8. preparation method according to claim 6, wherein the sn-containing compound be selected from dichloride stannous, tin tetrachloride, One of stannous oxide and stannous oxalate are a variety of；

Preferably, in terms of tin element, organic dibasic acid, the hydrazine hydrate, the salt of the sn-containing compound and the C2-C6 The molar ratio of acid is 1:3-5.5:3-25:0.2-0.48；

Preferably, the organic dibasic acid of the C2-C6 it is a kind of in oxalic acid, malonic acid, succinic acid, glutaric acid and adipic acid or It is a variety of；

Preferably, the organic dibasic acid of the C2-C6 is oxalic acid；

Preferably, it is 160-200 DEG C that the condition of the hydro-thermal reaction, which includes: temperature, time 4-20h.

9. preparation method according to claim 6, wherein carried noble-metal-supported in the stannic oxide by infusion process On body；

Preferably, stannic oxide carrier noble metal precursor body is impregnated, and carries out ultraviolet light irradiation, before the noble metal Driving body is water-soluble precious metal salt one or more in the metallic element selected from IB race and VIII group；

Preferably, the noble metal precursor body is selected from AgNO₃、AuCl₃、Pd(OAc)₂、K₂PtCl₄、PdCl₂With Pd (acac)₂In It is one or more；

Preferably, relative to 1 parts by weight stannic oxide carrier, the dosage of the noble metal precursor body is in terms of precious metal element 0.005-0.03 parts by weight；

Preferably, the condition of the ultraviolet light irradiation include: the time be 10-60min.

10. preparation method according to claim 6, wherein the microsensor chip includes substrate and is arranged in the base The sensing electrode of on piece；

Preferably, the microsensor chip further includes heating electrode.

11. preparation method according to claim 6, wherein the microsensor chip include the electrode layer stacked gradually, Insulating layer, heating layer, supporting layer, hanging layer and substrate layer, on the hanging layer and the substrate layer with the heating layer Corresponding region has through-hole.

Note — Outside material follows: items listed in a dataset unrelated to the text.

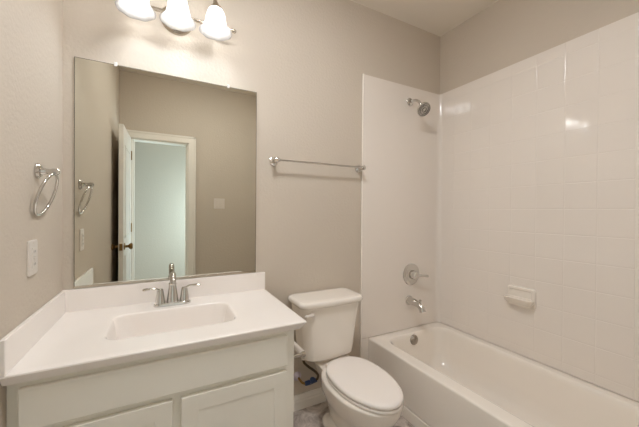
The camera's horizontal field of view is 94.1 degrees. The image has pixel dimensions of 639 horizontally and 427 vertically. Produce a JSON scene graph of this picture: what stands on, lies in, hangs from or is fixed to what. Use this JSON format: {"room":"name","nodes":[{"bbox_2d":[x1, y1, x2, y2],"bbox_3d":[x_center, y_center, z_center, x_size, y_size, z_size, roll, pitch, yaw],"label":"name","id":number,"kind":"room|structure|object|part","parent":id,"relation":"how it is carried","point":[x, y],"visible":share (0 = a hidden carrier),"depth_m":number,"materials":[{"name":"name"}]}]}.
{"room":"bathroom","nodes":[
{"label":"bathroom","id":0,"kind":"room"},
{"bbox_2d":[0,0,62,426],"bbox_3d":[-0.688,-0.106,0.364,0.100,2.642,2.070,0,0,-28],"label":"wall","id":1,"kind":"structure","parent":0,"point":[31,31],"depth_m":0.96,"materials":[{"name":"beige paint"}]},
{"bbox_2d":[27,239,37,276],"bbox_3d":[-0.960,0.148,0.998,0.010,0.117,0.076,0,0,-28],"label":"power outlet","id":2,"kind":"object","parent":1,"relation":"attached to","point":[32,245],"visible":1,"depth_m":0.98,"materials":[{"name":"white plastic"}]},
{"bbox_2d":[32,247,36,268],"bbox_3d":[-0.959,0.148,0.998,0.005,0.069,0.034,0,0,-28],"label":"receptacle","id":3,"kind":"object","parent":2,"relation":"attached to","point":[34,249],"depth_m":1.00,"materials":[{"name":"white plastic"}]},
{"bbox_2d":[33,163,59,215],"bbox_3d":[-0.957,-0.083,1.048,0.063,0.185,0.162,0,0,-28],"label":"towel ring","id":4,"kind":"object","parent":1,"relation":"attached to","point":[39,171],"visible":1,"depth_m":1.03,"materials":[{"name":"silver metal"}]},
{"bbox_3d":[-0.951,-0.148,1.050,0.052,0.028,0.028,0,0,-28],"label":"post","id":5,"kind":"part","parent":4,"relation":"part of","materials":[{"name":"silver metal"}]},
{"bbox_2d":[62,0,439,394],"bbox_3d":[-0.103,-0.111,1.900,2.567,2.642,0.100,0,0,-28],"label":"wall","id":6,"kind":"structure","parent":0,"point":[305,62],"depth_m":1.81,"materials":[{"name":"beige paint"}]},
{"bbox_2d":[62,272,264,312],"bbox_3d":[-0.721,0.386,1.510,0.912,0.099,0.020,0,0,-28],"label":"backsplash","id":7,"kind":"structure","parent":6,"relation":"attached to","point":[81,299],"depth_m":1.44,"materials":[{"name":"stone"}]},
{"bbox_2d":[74,56,256,288],"bbox_3d":[-0.724,-0.185,1.507,0.820,1.040,0.012,0,0,-28],"label":"wall mirror","id":8,"kind":"object","parent":6,"relation":"attached to","point":[165,165],"visible":1,"depth_m":1.47,"materials":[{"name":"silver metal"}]},
{"bbox_2d":[115,0,235,40],"bbox_3d":[-0.668,-0.977,1.403,0.564,0.194,0.236,0,0,-28],"label":"vanity light","id":9,"kind":"object","parent":6,"relation":"attached to","point":[175,17],"visible":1,"depth_m":1.40,"materials":[{"name":"white glass"}]},
{"bbox_3d":[-0.795,-0.938,1.289,0.153,0.115,0.153,0,0,-28],"label":"lamp shade","id":10,"kind":"part","parent":9,"relation":"part of","materials":[{"name":"white glass"}]},
{"bbox_3d":[-0.795,-0.949,1.289,0.047,0.084,0.047,0,0,-28],"label":"bulb","id":11,"kind":"part","parent":9,"relation":"part of","materials":[{"name":"white glass"}]},
{"bbox_3d":[-0.649,-0.938,1.366,0.153,0.115,0.153,0,0,-28],"label":"lamp shade","id":12,"kind":"part","parent":9,"relation":"part of","materials":[{"name":"white glass"}]},
{"bbox_3d":[-0.649,-0.949,1.366,0.047,0.084,0.047,0,0,-28],"label":"bulb","id":13,"kind":"part","parent":9,"relation":"part of","materials":[{"name":"white glass"}]},
{"bbox_3d":[-0.503,-0.937,1.443,0.153,0.115,0.153,0,0,-28],"label":"lamp shade","id":14,"kind":"part","parent":9,"relation":"part of","materials":[{"name":"white glass"}]},
{"bbox_3d":[-0.503,-0.948,1.443,0.047,0.084,0.047,0,0,-28],"label":"bulb","id":15,"kind":"part","parent":9,"relation":"part of","materials":[{"name":"white glass"}]},
{"bbox_2d":[294,357,318,385],"bbox_3d":[-0.074,0.938,1.801,0.137,0.202,0.120,0,0,-28],"label":"water supply line","id":16,"kind":"object","parent":6,"relation":"attached to","point":[297,375],"visible":0.93,"depth_m":1.79,"materials":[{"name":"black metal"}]},
{"bbox_2d":[293,388,325,411],"bbox_3d":[-0.042,1.165,1.881,0.731,0.090,0.014,0,0,-28],"label":"baseboard","id":17,"kind":"structure","parent":6,"relation":"attached to","point":[316,396],"depth_m":1.86,"materials":[{"name":"paint"}]},
{"bbox_2d":[269,157,365,172],"bbox_3d":[0.015,-0.306,1.860,0.659,0.052,0.077,0,0,-28],"label":"towel bar","id":18,"kind":"object","parent":6,"relation":"attached to","point":[273,161],"visible":1,"depth_m":1.80,"materials":[{"name":"silver metal"}]},
{"bbox_3d":[-0.253,-0.307,1.718,0.052,0.052,0.077,0,0,-28],"label":"post","id":19,"kind":"part","parent":18,"relation":"part of","materials":[{"name":"silver metal"}]},
{"bbox_3d":[0.284,-0.305,2.002,0.052,0.052,0.077,0,0,-28],"label":"post","id":20,"kind":"part","parent":18,"relation":"part of","materials":[{"name":"silver metal"}]},
{"bbox_2d":[362,338,368,359],"bbox_3d":[0.316,1.041,2.070,0.056,0.342,0.010,0,0,-28],"label":"trim","id":21,"kind":"structure","parent":6,"relation":"attached to","point":[365,342],"depth_m":2.07,"materials":[{"name":"ceramic"}]},
{"bbox_2d":[293,401,413,426],"bbox_3d":[0.370,1.269,0.993,2.567,0.100,2.170,0,0,-28],"label":"floor","id":22,"kind":"structure","parent":0,"point":[311,416],"depth_m":1.76,"materials":[{"name":"tile"}]},
{"bbox_2d":[6,330,293,426],"bbox_3d":[-0.615,0.842,1.262,0.871,0.737,0.562,0,0,-28],"label":"vanity cabinet","id":23,"kind":"object","parent":22,"relation":"on","point":[247,382],"visible":0.68,"depth_m":1.02,"materials":[{"name":"paint"}]},
{"bbox_3d":[-0.673,0.860,0.924,0.387,0.453,0.019,0,0,-28],"label":"door","id":24,"kind":"part","parent":23,"relation":"part of","materials":[{"name":"paint"}]},
{"bbox_3d":[-0.673,0.860,0.924,0.289,0.355,0.013,0,0,-28],"label":"panel","id":25,"kind":"part","parent":23,"relation":"part of","materials":[{"name":"paint"}]},
{"bbox_2d":[0,272,305,386],"bbox_3d":[-0.591,0.471,1.262,0.912,0.263,0.581,0,0,-28],"label":"countertop","id":26,"kind":"structure","parent":23,"relation":"on","point":[81,329],"depth_m":1.19,"materials":[{"name":"stone"}]},
{"bbox_2d":[142,272,200,307],"bbox_3d":[-0.689,0.353,1.395,0.250,0.163,0.137,0,0,-28],"label":"faucet","id":27,"kind":"object","parent":26,"relation":"on","point":[172,296],"visible":1,"depth_m":1.40,"materials":[{"name":"silver metal"}]},
{"bbox_3d":[-0.778,0.357,1.379,0.076,0.025,0.026,0,0,-36],"label":"lever","id":28,"kind":"part","parent":27,"relation":"part of","materials":[{"name":"silver metal"}]},
{"bbox_3d":[-0.750,0.389,1.399,0.046,0.070,0.046,0,0,-28],"label":"handle","id":29,"kind":"part","parent":27,"relation":"part of","materials":[{"name":"silver metal"}]},
{"bbox_3d":[-0.704,0.427,1.424,0.160,0.014,0.054,0,0,-28],"label":"plate","id":30,"kind":"part","parent":27,"relation":"part of","materials":[{"name":"silver metal"}]},
{"bbox_3d":[-0.704,0.378,1.424,0.054,0.094,0.054,0,0,-28],"label":"spout","id":31,"kind":"part","parent":27,"relation":"part of","materials":[{"name":"silver metal"}]},
{"bbox_3d":[-0.683,0.305,1.384,0.027,0.067,0.114,0,0,-28],"label":"spout","id":32,"kind":"part","parent":27,"relation":"part of","materials":[{"name":"silver metal"}]},
{"bbox_3d":[-0.658,0.390,1.448,0.046,0.070,0.046,0,0,-28],"label":"handle","id":33,"kind":"part","parent":27,"relation":"part of","materials":[{"name":"silver metal"}]},
{"bbox_3d":[-0.625,0.358,1.460,0.076,0.025,0.026,0,0,-20],"label":"lever","id":34,"kind":"part","parent":27,"relation":"part of","materials":[{"name":"silver metal"}]},
{"bbox_3d":[-0.307,0.862,1.117,0.389,0.453,0.019,0,0,-28],"label":"door","id":35,"kind":"part","parent":23,"relation":"part of","materials":[{"name":"paint"}]},
{"bbox_3d":[-0.307,0.862,1.117,0.291,0.355,0.013,0,0,-28],"label":"panel","id":36,"kind":"part","parent":23,"relation":"part of","materials":[{"name":"paint"}]},
{"bbox_2d":[294,341,305,358],"bbox_3d":[-0.121,0.613,1.338,0.075,0.039,0.160,0,0,-28],"label":"paper holder","id":37,"kind":"object","parent":23,"relation":"attached to","point":[300,352],"visible":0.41,"depth_m":1.30,"materials":[{"name":"silver metal"}]},
{"bbox_3d":[-0.095,0.614,1.284,0.070,0.039,0.040,0,0,-28],"label":"post","id":38,"kind":"part","parent":37,"relation":"part of","materials":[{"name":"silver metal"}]},
{"bbox_2d":[288,288,403,426],"bbox_3d":[0.145,0.850,1.578,0.420,0.728,0.696,0,0,-28],"label":"toilet","id":39,"kind":"object","parent":22,"relation":"on","point":[358,392],"visible":0.99,"depth_m":1.60,"materials":[{"name":"white ceramic"}]},
{"bbox_3d":[-0.051,0.554,1.610,0.066,0.028,0.027,0,0,-28],"label":"flush lever","id":40,"kind":"part","parent":39,"relation":"part of","materials":[{"name":"white plastic"}]},
{"bbox_3d":[0.039,0.697,1.780,0.392,0.350,0.211,0,0,-28],"label":"tank","id":41,"kind":"part","parent":39,"relation":"part of","materials":[{"name":"white ceramic"}]},
{"bbox_3d":[0.041,0.504,1.776,0.420,0.040,0.243,0,0,-28],"label":"tank lid","id":42,"kind":"part","parent":39,"relation":"part of","materials":[{"name":"white ceramic"}]},
{"bbox_3d":[0.188,1.038,1.554,0.334,0.352,0.595,0,0,-28],"label":"bowl","id":43,"kind":"part","parent":39,"relation":"part of","materials":[{"name":"white ceramic"}]},
{"bbox_3d":[0.221,0.834,1.494,0.298,0.024,0.474,0,0,-28],"label":"seat lid","id":44,"kind":"part","parent":39,"relation":"part of","materials":[{"name":"plastic"}]},
{"bbox_3d":[0.221,0.856,1.493,0.302,0.015,0.475,0,0,-28],"label":"seat","id":45,"kind":"part","parent":39,"relation":"part of","materials":[{"name":"plastic"}]},
{"bbox_2d":[368,322,638,426],"bbox_3d":[1.004,1.050,1.572,0.706,0.340,1.531,0,0,-28],"label":"bathtub","id":46,"kind":"object","parent":22,"relation":"on","point":[447,376],"visible":0.94,"depth_m":1.71,"materials":[{"name":"ceramic"}]},
{"bbox_3d":[0.691,0.922,2.168,0.072,0.072,0.022,0,0,-28],"label":"overflow plate","id":47,"kind":"part","parent":46,"relation":"part of","materials":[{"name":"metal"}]},
{"bbox_2d":[360,12,638,401],"bbox_3d":[0.982,0.133,1.552,0.770,2.171,1.532,0,0,-28],"label":"tub surround","id":48,"kind":"object","parent":46,"relation":"on","point":[524,173],"visible":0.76,"depth_m":1.85,"materials":[{"name":"white tile"}]},
{"bbox_3d":[0.292,0.125,2.046,0.012,2.171,0.014,0,0,-28],"label":"edge trim","id":49,"kind":"part","parent":48,"relation":"part of","materials":[{"name":"ceramic"}]},
{"bbox_3d":[0.624,-0.043,2.222,0.758,1.827,0.010,0,0,-28],"label":"panel","id":50,"kind":"part","parent":48,"relation":"part of","materials":[{"name":"white tile"}]},
{"bbox_2d":[405,295,425,312],"bbox_3d":[0.715,0.669,2.183,0.072,0.096,0.159,0,0,-28],"label":"tub spout","id":51,"kind":"object","parent":48,"relation":"attached to","point":[410,300],"visible":1,"depth_m":2.17,"materials":[{"name":"silver metal"}]},
{"bbox_2d":[403,263,428,284],"bbox_3d":[0.729,0.462,2.238,0.202,0.164,0.070,0,0,-28],"label":"shower valve","id":52,"kind":"object","parent":48,"relation":"attached to","point":[411,274],"visible":1,"depth_m":2.23,"materials":[{"name":"silver metal"}]},
{"bbox_3d":[0.715,0.462,2.223,0.068,0.068,0.054,0,0,-28],"label":"handle","id":53,"kind":"part","parent":52,"relation":"part of","materials":[{"name":"silver metal"}]},
{"bbox_2d":[407,98,430,116],"bbox_3d":[0.732,-0.787,2.177,0.103,0.161,0.157,0,0,-28],"label":"showerhead","id":54,"kind":"object","parent":48,"relation":"attached to","point":[423,109],"visible":1,"depth_m":2.15,"materials":[{"name":"silver metal"}]},
{"bbox_3d":[0.712,-0.808,2.193,0.026,0.083,0.105,0,0,-41],"label":"arm","id":55,"kind":"part","parent":54,"relation":"part of","materials":[{"name":"silver metal"}]},
{"bbox_2d":[503,285,535,309],"bbox_3d":[1.224,0.515,1.826,0.064,0.120,0.164,0,0,-28],"label":"soap dish","id":56,"kind":"object","parent":48,"relation":"attached to","point":[516,295],"visible":1,"depth_m":1.82,"materials":[{"name":"white ceramic"}]},
{"bbox_2d":[503,294,534,307],"bbox_3d":[1.221,0.539,1.824,0.058,0.045,0.164,0,0,-28],"label":"tray","id":57,"kind":"object","parent":56,"relation":"on","point":[521,300],"depth_m":1.81,"materials":[{"name":"white ceramic"}]},
{"bbox_2d":[351,0,497,36],"bbox_3d":[0.390,-1.473,0.976,2.567,0.100,2.170,0,0,-28],"label":"ceiling","id":58,"kind":"structure","parent":0,"point":[437,17],"depth_m":2.09,"materials":[{"name":"beige paint"}]},
{"bbox_2d":[440,0,638,93],"bbox_3d":[1.494,-0.097,1.516,0.100,2.642,2.070,0,0,-28],"label":"wall","id":59,"kind":"structure","parent":0,"point":[506,33],"depth_m":1.89,"materials":[{"name":"beige paint"}]}
]}

12. a kind of gas sensing module array, which is characterized in that the gas sensing module array is by more than two claim 1- The gas that preparation method described in any one of gas sensing module or claim 6-11 described in any one of 5 obtains Sensing module composition, the gas sensing module load have different noble-metal-supported gas sensing materials.

13. according to claim 1 described in any one of gas sensing module, claim 6-11 described in any one of -5 Gas sensing module array described in the gas sensing module or claim 12 that preparation method obtains is led in leak detection Application in domain, hazardous gas detection field or physical protection field.